[Collection entries]
■ ■ ■
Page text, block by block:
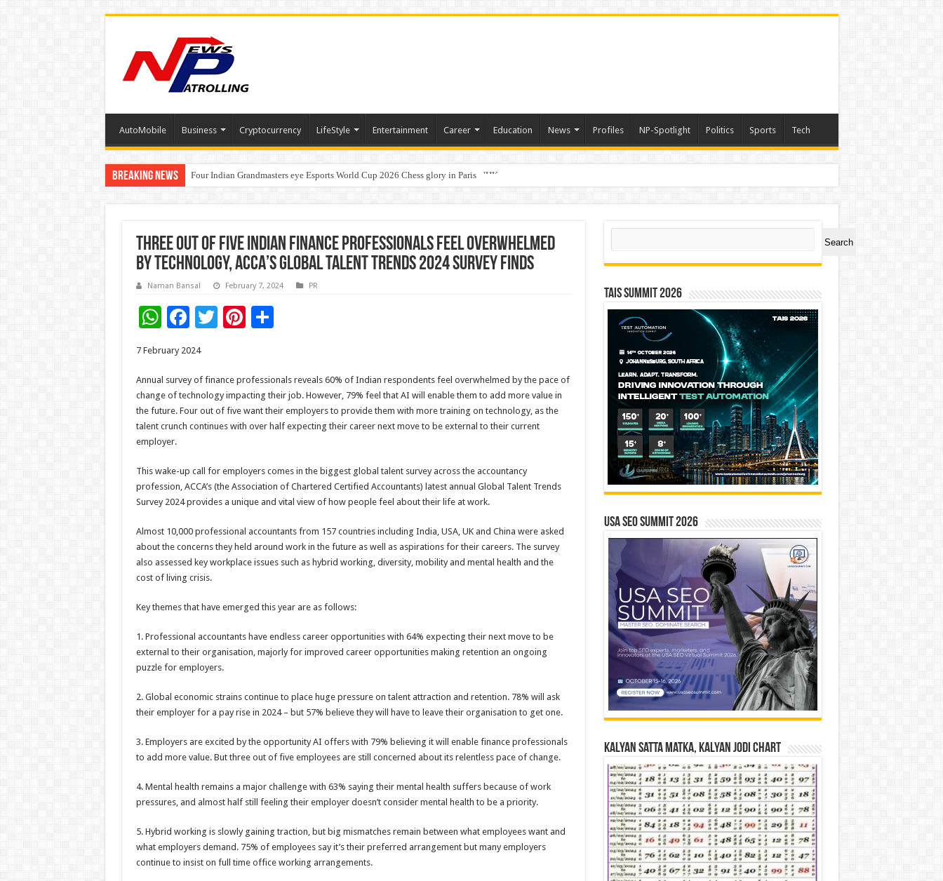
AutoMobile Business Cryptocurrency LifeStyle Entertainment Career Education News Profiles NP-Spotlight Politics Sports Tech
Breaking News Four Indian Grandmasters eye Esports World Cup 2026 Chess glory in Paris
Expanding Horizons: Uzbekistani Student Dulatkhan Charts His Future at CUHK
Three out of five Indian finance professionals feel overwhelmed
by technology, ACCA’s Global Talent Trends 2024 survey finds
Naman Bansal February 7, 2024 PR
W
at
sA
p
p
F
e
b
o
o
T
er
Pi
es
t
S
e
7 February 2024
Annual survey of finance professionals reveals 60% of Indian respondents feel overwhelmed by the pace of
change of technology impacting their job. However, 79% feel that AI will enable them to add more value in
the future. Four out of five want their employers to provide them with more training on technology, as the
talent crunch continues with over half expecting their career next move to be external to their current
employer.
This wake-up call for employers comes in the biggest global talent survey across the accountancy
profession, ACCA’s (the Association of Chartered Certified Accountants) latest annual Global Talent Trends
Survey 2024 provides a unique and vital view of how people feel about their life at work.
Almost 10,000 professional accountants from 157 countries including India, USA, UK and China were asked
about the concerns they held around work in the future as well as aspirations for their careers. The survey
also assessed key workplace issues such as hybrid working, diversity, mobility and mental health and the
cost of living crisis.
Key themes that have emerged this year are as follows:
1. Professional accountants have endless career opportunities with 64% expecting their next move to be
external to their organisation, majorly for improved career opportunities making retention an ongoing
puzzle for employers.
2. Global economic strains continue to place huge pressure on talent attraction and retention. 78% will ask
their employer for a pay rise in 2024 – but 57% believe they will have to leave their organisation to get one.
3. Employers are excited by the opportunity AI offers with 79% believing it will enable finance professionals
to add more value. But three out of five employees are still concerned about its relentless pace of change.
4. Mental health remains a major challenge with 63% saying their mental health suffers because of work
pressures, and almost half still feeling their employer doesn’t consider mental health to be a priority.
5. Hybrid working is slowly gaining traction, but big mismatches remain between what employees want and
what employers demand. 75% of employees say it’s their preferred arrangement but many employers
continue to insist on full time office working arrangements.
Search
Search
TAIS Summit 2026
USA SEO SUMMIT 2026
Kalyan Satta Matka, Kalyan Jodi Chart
■ ■ ■
*Description of the task:* In your copy, please omit the pictures and print every line of the records exactly.

*Result of this task:*
Page text, block by block:
AutoMobile Business Cryptocurrency LifeStyle Entertainment Career Education News Profiles NP-Spotlight Politics Sports Tech
Breaking News Four Indian Grandmasters eye Esports World Cup 2026 Chess glory in Paris
Expanding Horizons: Uzbekistani Student Dulatkhan Charts His Future at CUHK
Three out of five Indian finance professionals feel overwhelmed
by technology, ACCA’s Global Talent Trends 2024 survey finds
Naman Bansal February 7, 2024 PR
W
at
sA
p
p
F
e
b
o
o
T
er
Pi
es
t
S
e
7 February 2024
Annual survey of finance professionals reveals 60% of Indian respondents feel overwhelmed by the pace of
change of technology impacting their job. However, 79% feel that AI will enable them to add more value in
the future. Four out of five want their employers to provide them with more training on technology, as the
talent crunch continues with over half expecting their career next move to be external to their current
employer.
This wake-up call for employers comes in the biggest global talent survey across the accountancy
profession, ACCA’s (the Association of Chartered Certified Accountants) latest annual Global Talent Trends
Survey 2024 provides a unique and vital view of how people feel about their life at work.
Almost 10,000 professional accountants from 157 countries including India, USA, UK and China were asked
about the concerns they held around work in the future as well as aspirations for their careers. The survey
also assessed key workplace issues such as hybrid working, diversity, mobility and mental health and the
cost of living crisis.
Key themes that have emerged this year are as follows:
1. Professional accountants have endless career opportunities with 64% expecting their next move to be
external to their organisation, majorly for improved career opportunities making retention an ongoing
puzzle for employers.
2. Global economic strains continue to place huge pressure on talent attraction and retention. 78% will ask
their employer for a pay rise in 2024 – but 57% believe they will have to leave their organisation to get one.
3. Employers are excited by the opportunity AI offers with 79% believing it will enable finance professionals
to add more value. But three out of five employees are still concerned about its relentless pace of change.
4. Mental health remains a major challenge with 63% saying their mental health suffers because of work
pressures, and almost half still feeling their employer doesn’t consider mental health to be a priority.
5. Hybrid working is slowly gaining traction, but big mismatches remain between what employees want and
what employers demand. 75% of employees say it’s their preferred arrangement but many employers
continue to insist on full time office working arrangements.
Search
Search
TAIS Summit 2026
USA SEO SUMMIT 2026
Kalyan Satta Matka, Kalyan Jodi Chart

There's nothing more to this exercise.